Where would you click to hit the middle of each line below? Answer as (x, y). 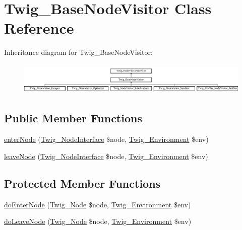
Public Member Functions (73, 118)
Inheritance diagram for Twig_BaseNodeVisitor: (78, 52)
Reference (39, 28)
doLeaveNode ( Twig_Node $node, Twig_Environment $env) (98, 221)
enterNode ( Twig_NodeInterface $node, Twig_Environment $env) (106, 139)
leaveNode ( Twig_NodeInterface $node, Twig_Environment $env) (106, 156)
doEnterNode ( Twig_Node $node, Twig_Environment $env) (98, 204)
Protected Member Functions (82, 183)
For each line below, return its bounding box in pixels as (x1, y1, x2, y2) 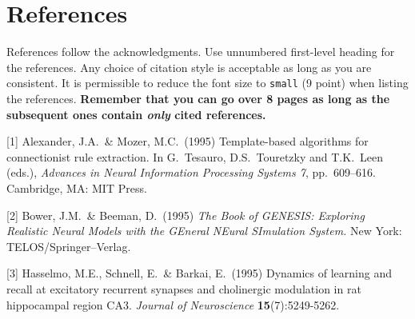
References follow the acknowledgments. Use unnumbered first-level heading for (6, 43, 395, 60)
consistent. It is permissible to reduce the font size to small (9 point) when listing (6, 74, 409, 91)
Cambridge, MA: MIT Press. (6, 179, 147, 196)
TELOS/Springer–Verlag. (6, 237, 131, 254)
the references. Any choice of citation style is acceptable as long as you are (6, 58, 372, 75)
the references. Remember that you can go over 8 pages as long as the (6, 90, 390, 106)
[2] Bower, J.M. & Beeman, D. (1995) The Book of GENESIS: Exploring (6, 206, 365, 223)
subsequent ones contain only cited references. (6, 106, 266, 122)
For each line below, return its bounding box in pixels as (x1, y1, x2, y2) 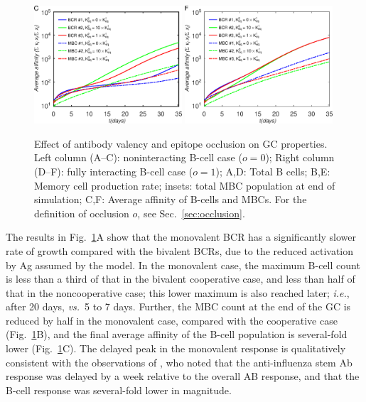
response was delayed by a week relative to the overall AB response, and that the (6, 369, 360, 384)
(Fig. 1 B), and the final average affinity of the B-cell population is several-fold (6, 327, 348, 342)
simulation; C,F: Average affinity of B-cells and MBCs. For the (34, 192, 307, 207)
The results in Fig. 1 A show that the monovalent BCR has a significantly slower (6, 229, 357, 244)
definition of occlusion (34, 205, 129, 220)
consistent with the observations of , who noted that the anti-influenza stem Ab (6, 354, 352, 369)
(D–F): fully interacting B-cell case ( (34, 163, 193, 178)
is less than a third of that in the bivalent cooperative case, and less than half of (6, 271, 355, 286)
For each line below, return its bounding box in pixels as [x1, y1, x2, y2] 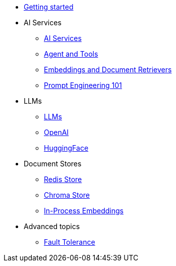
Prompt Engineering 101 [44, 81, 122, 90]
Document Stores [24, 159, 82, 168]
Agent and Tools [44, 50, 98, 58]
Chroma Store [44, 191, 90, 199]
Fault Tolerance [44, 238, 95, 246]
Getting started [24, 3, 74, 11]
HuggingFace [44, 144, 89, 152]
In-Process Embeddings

**Try it:** Repeat only the lines between the start of the data and the line with "doLeaveNode ( Twig_Node", including those two lines, and skip the pictures.

**Result of this exercise:**
Where would you click to hit the middle of each line below? Answer as (x, y). 
Public Member Functions (73, 118)
Inheritance diagram for Twig_BaseNodeVisitor: (78, 52)
Reference (39, 28)
doLeaveNode ( Twig_Node $node, Twig_Environment $env) (98, 221)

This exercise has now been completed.